Eighty-two participants were recruited (41 male, 41 female). Participants were recruited from responses to posters and emails and consisted of a mixture of staff from local businesses and organisations, University of Nottingham staff and students. All participants held a full UK driving licence (average number of years holding licence 16 years), were aged between 21 and 65, drove at least 3000 miles per year (range 3000–25,000, average 9000 miles) and had driven on a motorway in the last 6 months (on average 1–2 days each month).

4.2 Apparatus and materials

The study took place in the University of Nottingham driving simulator. This simulator is fixed-base, of medium fidelity, and utilises the front half of a 2001 Honda Civic (see Fig. 1). The simulator provides a 270° wrap-around image of a driving scene on a curved screen via three overhead projectors, together with a back and side projection (for mirrors). Drivers are able to interact with the scene using the original steering wheel, pedals and indicators. The simulator has a sound environment comprised of vehicle, wind and road noise, with low-frequency engine noise vibration simulated through the drivers’ seat and pedals using transducers. STISIM (http://www.systemstech.com/) software provides considerable flexibility for the research team to manipulate the driving experience to investigate issues of interest.

Fig. 1
figure 1

Driving simulator displaying VMS

All signs were displayed during the scenario and simulator studies using the standard font as used on UK motorway VMS (see Fig. 2).

Fig. 2
figure 2

Example VMS displayed using standard UK font

4.3 Procedure

Participants completed a consent form before completing the study.
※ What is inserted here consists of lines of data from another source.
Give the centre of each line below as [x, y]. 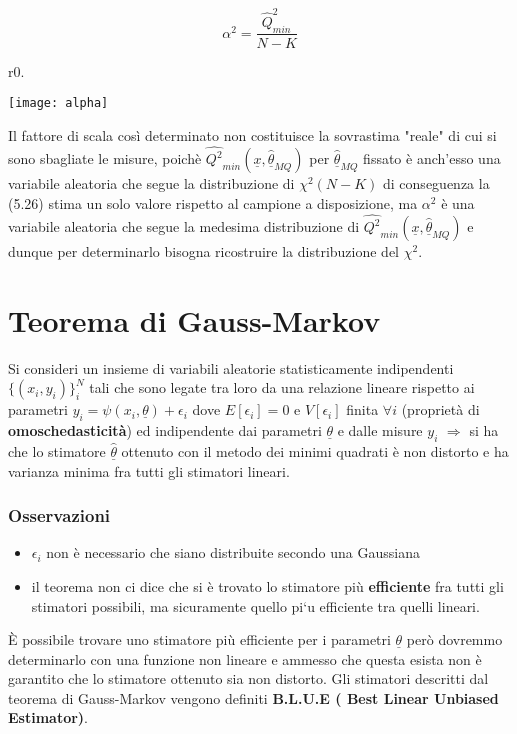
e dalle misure [380, 430]
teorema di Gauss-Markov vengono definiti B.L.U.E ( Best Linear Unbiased [253, 697]
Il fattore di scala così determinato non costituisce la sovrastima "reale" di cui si [252, 134]
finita [362, 409]
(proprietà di [440, 409]
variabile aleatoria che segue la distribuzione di [151, 183]
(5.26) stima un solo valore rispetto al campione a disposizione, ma [213, 202]
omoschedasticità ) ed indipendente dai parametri [165, 430]
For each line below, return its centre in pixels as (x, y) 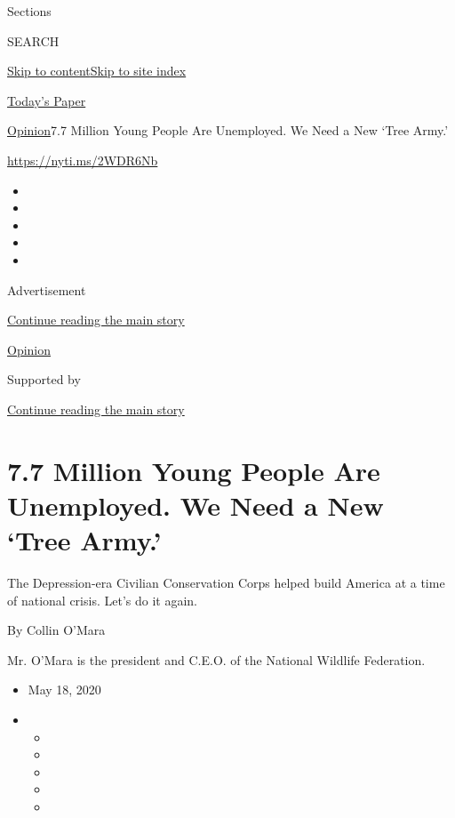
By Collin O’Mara (56, 630)
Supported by (44, 379)
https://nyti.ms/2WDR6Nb (83, 160)
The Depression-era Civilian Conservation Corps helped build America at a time (226, 582)
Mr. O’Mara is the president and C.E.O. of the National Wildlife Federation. (216, 659)
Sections (29, 11)
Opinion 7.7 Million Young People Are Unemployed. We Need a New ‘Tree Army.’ (228, 130)
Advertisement (47, 289)
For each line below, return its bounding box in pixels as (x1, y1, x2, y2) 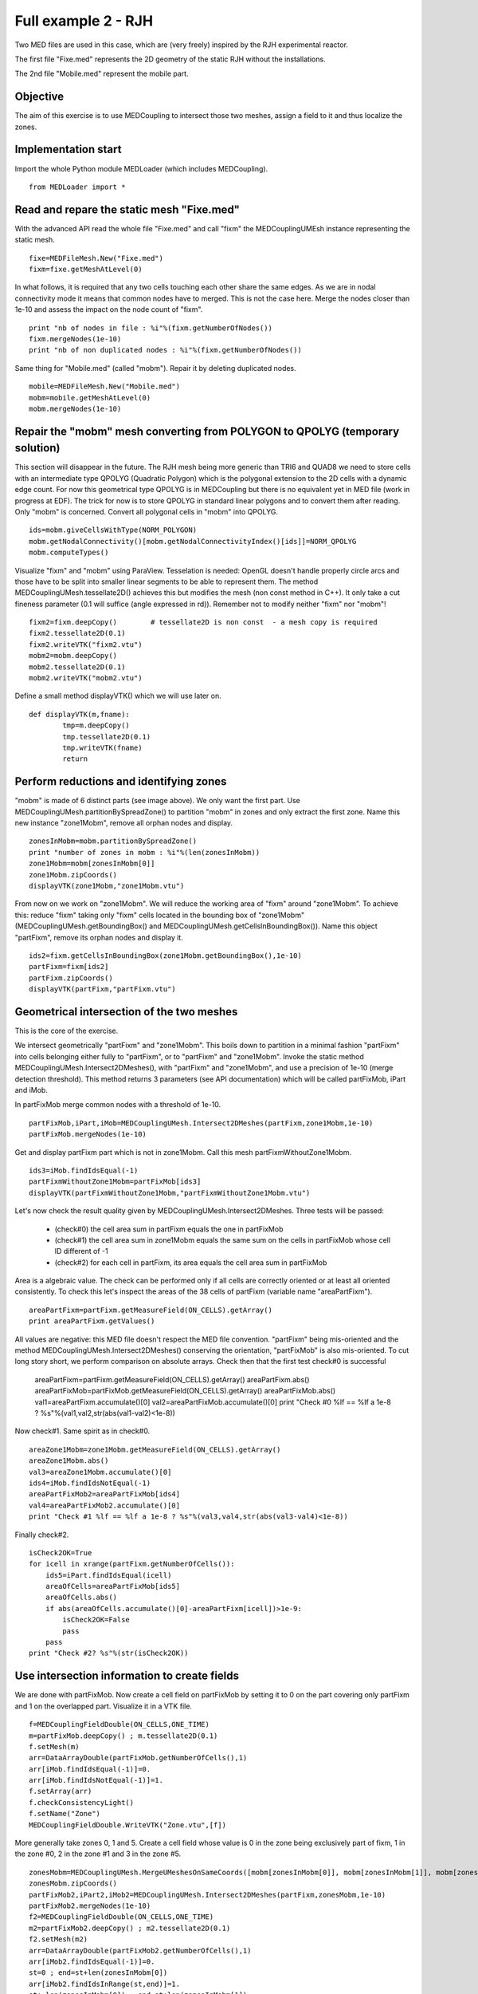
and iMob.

The studies took between 1.5 and 2 h. Each participant was paid £30 to compensate for the time taken to complete the study.

The following sections discuss the specific procedure for each set of signs

4.3.1 Set 1: Severe weather and other traffic messages

Table 2 shows the messages presented to participants. All messages were presented the messages on a computer screen using Powerpoint™.

Table 2 Set 1: Severe weather and other traffic messages

Participants were asked to imagine that they were driving down the motorway and saw the message on a VMS. For message 1 they were told that today’s date in the scenario was the morning of 24 January; for message 6 they were told that they were in stationary traffic.

Participants were asked the following questions about each message: (1) Do you think this message would be useful? (yes/no written response required); (2) What do you think people should do if they saw this message? (open-ended written response required); (3) What do you think you would do if you saw this message? (open-ended written response required).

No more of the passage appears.